6 replies to this topic

[Choppy]

Hi, I'm an intern from INTECSEA. I would just like to ask, why is vertical separator more preferred when the inlet fluid has a high gas/liquid ratio? On the other hand, why is horizontal separator preferred for fluid with high liquid volume or sluggish flow? I noticed that many standards only give these recommendations without providing any reason. Thanks alot for your help!

[Dacs]

Horizontal separators tend to have a larger liquid holdup and this is preferred if you expect a higher volume of liquid in your feed whereas a vertical separator is preferred if you have a smaller liquid holdup expected.

It's not really set in stone whenever choosing a vertical or horizontal drum since both can be used (if properly designed as such).

[Choppy]

Hi Dacs, thanks for your reply!

I get what you mean. Is there any possibility that the dimension/shape of a vertical separator actually eases the G/L separation?

Btw, I've read somewhere that in a vertical separator, the large volume of gas rising up actually hinders the liquid droplets from falling down. Now wouldn't that kinda contradict the recommendation?

[Dacs]

You have to look at these considerations independently: (1) Vapor-Liquid Disengagement Velocity and (2) Liquid Holdup.

For (1), you have to consider how the vessel is being sized. What drives your diameter size is the requirement of meeting the disengagement velocity of the particle of a certain size (depending on your service, may range from 150 to 600 mm).

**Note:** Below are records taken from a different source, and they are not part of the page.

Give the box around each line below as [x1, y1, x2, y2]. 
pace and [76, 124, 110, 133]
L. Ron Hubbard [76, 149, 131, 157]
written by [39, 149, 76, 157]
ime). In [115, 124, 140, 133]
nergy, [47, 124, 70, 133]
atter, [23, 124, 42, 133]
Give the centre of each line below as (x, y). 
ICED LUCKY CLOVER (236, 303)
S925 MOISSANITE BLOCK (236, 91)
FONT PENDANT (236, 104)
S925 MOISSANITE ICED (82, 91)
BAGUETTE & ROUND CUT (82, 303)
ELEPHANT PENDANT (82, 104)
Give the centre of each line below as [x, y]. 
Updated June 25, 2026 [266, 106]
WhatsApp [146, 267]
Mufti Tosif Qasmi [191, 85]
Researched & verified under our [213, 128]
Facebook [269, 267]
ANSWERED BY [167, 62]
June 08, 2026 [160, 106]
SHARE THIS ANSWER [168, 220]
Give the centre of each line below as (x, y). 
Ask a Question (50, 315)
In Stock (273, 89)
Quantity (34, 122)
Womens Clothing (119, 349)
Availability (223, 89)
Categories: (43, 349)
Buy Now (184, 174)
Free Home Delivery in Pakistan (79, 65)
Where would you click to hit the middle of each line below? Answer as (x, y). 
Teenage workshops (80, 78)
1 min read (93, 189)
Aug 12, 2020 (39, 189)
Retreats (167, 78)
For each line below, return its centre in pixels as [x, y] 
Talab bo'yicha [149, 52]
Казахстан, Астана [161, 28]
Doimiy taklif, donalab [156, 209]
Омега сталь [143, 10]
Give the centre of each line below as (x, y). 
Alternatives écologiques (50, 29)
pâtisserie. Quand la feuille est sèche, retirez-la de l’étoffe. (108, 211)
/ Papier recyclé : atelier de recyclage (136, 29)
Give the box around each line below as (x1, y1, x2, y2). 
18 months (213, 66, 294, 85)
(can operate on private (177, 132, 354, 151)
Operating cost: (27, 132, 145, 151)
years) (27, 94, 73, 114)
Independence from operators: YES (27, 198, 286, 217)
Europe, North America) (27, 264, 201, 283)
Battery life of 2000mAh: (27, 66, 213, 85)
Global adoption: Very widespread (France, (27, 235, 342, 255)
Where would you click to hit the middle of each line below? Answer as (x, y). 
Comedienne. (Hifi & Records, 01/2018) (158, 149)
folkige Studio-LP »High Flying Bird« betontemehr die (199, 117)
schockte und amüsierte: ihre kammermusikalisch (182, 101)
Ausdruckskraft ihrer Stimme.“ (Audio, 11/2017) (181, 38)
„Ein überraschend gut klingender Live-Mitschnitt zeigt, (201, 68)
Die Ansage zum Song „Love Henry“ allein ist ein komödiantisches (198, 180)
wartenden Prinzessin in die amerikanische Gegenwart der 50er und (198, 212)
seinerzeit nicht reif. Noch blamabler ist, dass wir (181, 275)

For (2), in case of a vertical vessel, it's good engineering practice to use a length/diameter ratio of 3 to 5.

If you look at this, your velocity requirement will drive your vessel diameter, in which will fix the vessel height, which also fix the maximum liquid holdup your vessel can hold.

So in cases you have a larger volume of liquid flow such that your resulting vessel L/D may exceed the usual design practice (larger than 5), then the consideration of a horizontal vessel is warranted.

Btw, I've read somewhere that in a vertical separator, the large volume of gas rising up actually hinders the liquid droplets from falling down.

This will hold true if the volume of gas will cause the velocity inside the drum to increase beyond the disengagement velocity. In this case you either (1) relax the minimum particle diameter disengaged by increasing it, which basically means more liquid entrainment in vapor stream (2) lower the feed flowrate or (3) replace the vessel with a bigger diameter.

Hope this clarifies things up

[neha35]

What exactly is the meaning of gas/liquid ratio high?

Actually i read that vertical separator is to be used when liquid-gas ratio is high or total gas volumes are low.

Is that not a contradictory statement. HELP!!!!

[Art Montemayor]

neha35:

 

Where did you read that "vertical separator is to be used when liquid-gas ratio is high or total gas volumes are low"?

 

As Dacs states, it all depends on the internal allowable vapor velocity.   As long as you don't exceed it, you're safe.  Horizontal separators are selected, in my experience, when you have excessive liquid loading - the ratio of liquid to gas is high.  The total gas volumes may be low (but, so what?) - however, you have sufficient internal volume to render residence time and slug mitigation to the large amount of liquid.

 

This makes sense from a practical point of view (which is what engineers are paid to furnish) because a horizontal vessel has an ability to slow down the RATE of level increase inside as compared to a vertical vessel.  And this is the important feature you desire if you are to instrument and control the liquid flowing into the vessel.  You need the ability to react and drain the slugs or large flows ingressing and the horizontal vessel provides more of this than the vertical one.

[Propacket]

Apart from what Art and Dacs mentioned, i have a different example for selection of a horizontal separator handling large liquid flow rates. On a recent project, due to space limitation, we selected a vertical separator although the gas had large amount of liquid. Separator sizing showed that height required to accommodate the large liquid volume is 10 ft. It had following implications:

 

A large level gauge glass length. 

A large capillary tube for a pressure differential type level transmitter.

A ladder for access e.g. to PSV for maintenance. 

 

A horizontal separator would have saved the above additional costs.